Drugs Targeting ER-Mitochondria Crosstalk in AS. This figure illustrates the signaling exchange between the ER and mitochondria via MAMs contact sites in an atherosclerotic environment. The ER transfers Ca²⁺ to mitochondria to maintain their function, but Ca²⁺ overload can inhibit mitochondrial function, reducing ATP and increasing ROS, which triggers apoptosis. Statins stabilize endothelial function by inhibiting a key enzyme in cholesterol synthesis. Various drugs (e.g., pravastatin, atorvastatin, 4-PBA) target ER-mitochondria crosstalk to improve calcium ion flow, maintain mitochondrial function, reduce inflammation, and decrease foam cell formation, thereby improving AS. Traditional Chinese medicine components, such as curcumin and resveratrol, modulate key proteins (e.g., OPA1, MFN2) to influence mitochondrial function and show therapeutic potential. The structures and molecules in the figure represent the targets of AS drugs that act on ER-mitochondria crosstalk.
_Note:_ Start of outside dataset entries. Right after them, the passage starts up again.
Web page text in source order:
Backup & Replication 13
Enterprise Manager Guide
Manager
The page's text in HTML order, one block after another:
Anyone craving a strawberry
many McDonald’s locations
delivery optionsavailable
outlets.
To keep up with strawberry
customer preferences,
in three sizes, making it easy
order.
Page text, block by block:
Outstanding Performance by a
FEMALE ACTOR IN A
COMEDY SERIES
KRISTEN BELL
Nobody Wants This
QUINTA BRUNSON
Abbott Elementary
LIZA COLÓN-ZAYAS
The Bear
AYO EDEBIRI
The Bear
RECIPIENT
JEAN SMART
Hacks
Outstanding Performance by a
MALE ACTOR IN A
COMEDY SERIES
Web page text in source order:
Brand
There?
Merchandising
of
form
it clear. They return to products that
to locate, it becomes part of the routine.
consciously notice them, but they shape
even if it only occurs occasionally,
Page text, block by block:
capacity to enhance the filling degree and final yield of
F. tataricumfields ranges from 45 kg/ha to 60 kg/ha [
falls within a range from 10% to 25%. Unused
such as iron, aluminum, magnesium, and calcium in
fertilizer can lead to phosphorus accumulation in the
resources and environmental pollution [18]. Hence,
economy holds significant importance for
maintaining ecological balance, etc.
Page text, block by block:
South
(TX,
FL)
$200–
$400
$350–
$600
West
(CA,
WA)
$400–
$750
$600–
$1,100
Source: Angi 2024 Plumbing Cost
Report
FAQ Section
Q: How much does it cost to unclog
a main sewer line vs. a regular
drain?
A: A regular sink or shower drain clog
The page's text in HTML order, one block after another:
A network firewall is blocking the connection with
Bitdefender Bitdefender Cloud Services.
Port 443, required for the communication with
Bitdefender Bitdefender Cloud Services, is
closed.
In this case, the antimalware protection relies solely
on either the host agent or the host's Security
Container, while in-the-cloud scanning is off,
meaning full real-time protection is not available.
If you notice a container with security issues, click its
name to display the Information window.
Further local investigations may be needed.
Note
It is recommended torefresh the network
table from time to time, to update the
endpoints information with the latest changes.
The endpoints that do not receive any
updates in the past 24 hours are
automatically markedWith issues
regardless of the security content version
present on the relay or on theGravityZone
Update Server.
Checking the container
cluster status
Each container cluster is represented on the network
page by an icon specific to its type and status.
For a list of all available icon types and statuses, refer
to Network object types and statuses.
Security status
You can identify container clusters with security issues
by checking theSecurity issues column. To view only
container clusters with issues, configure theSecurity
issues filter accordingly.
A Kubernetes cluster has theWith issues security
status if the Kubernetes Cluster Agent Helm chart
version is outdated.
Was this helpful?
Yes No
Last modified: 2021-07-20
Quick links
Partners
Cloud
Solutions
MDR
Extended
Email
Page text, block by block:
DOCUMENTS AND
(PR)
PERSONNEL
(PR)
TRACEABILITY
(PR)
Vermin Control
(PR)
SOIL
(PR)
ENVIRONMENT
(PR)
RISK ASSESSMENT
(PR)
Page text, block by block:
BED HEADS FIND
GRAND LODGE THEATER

The gray structure at the top represents the ER, the pink structure at the bottom represents the mitochondrion, and the gray-pink area between them represents the MAMs. The meanings of the various arrows are labeled in the legend in the top right corner of the figure. The main structural molecules are described as follows: UCP1: Uncoupling protein 1; ROS: Reactive oxygen species; OPA1: Optic atrophy protein 1; NLRP3: NOD-like receptor pyrin domain-containing protein 3; VDAC: Voltage-dependent anion channel; HK1: Hexokinase 1; PERK: Protein kinase R-like ER kinase; PKA: Protein kinase A; RSV: Resveratrol; ERS: Endoplasmic reticulum stress; GRP75: Glucose-regulated protein 75; IP3R: Inositol 1,4,5-trisphosphate receptor; 4-PBA: 4-phenylbutyric acid. The image is created with Figdraw.